Items from a data source:

# # # # # # #

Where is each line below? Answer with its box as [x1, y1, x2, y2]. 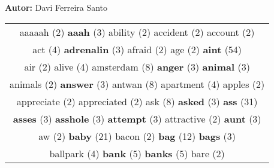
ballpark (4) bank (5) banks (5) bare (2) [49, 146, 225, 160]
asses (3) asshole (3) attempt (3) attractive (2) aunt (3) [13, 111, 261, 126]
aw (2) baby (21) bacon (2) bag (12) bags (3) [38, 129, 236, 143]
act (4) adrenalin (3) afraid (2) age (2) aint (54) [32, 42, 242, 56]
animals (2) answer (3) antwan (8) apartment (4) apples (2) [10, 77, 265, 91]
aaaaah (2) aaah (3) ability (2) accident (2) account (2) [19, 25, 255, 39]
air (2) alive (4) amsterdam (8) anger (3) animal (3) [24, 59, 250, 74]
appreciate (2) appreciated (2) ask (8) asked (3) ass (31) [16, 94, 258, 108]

# # # # # # #

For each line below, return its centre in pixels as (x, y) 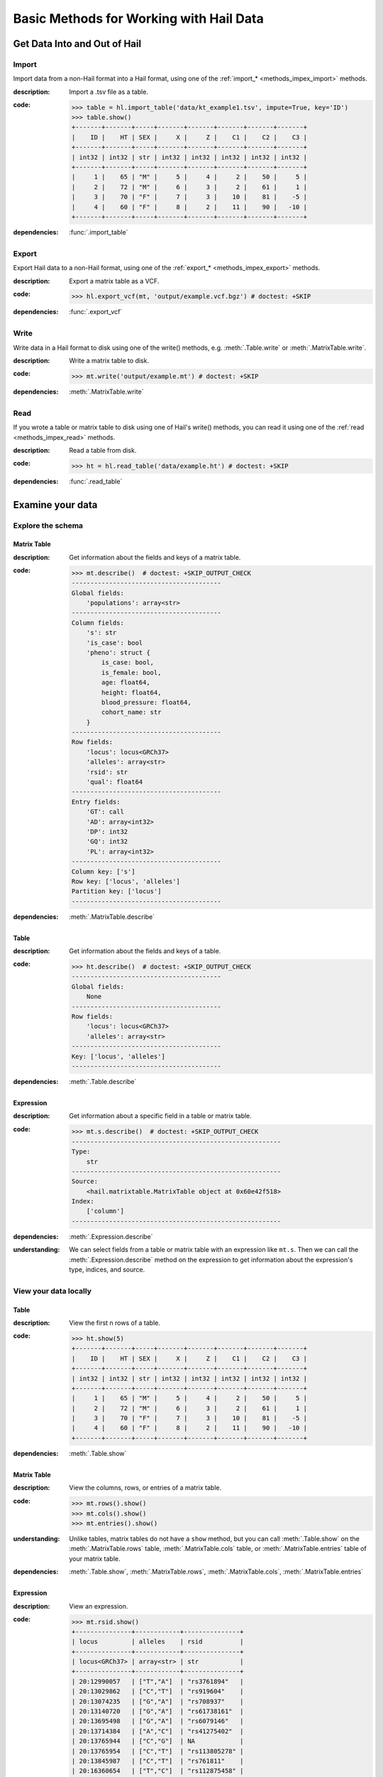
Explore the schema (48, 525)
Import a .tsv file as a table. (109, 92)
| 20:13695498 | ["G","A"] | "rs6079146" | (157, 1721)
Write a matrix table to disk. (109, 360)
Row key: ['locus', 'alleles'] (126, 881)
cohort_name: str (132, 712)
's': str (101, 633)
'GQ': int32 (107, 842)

# # # # # # #

→ **TASK INSTRUCTIONS**: Look above for the line with "Row key: ['locus', 'alleles'] (126, 881)"; retype exactly that line, every line after it up to the line with "int32 (107, 842)", and that line too, nothing else.

→ **WRITTEN ANSWER**:
Row key: ['locus', 'alleles'] (126, 881)
cohort_name: str (132, 712)
's': str (101, 633)
'GQ': int32 (107, 842)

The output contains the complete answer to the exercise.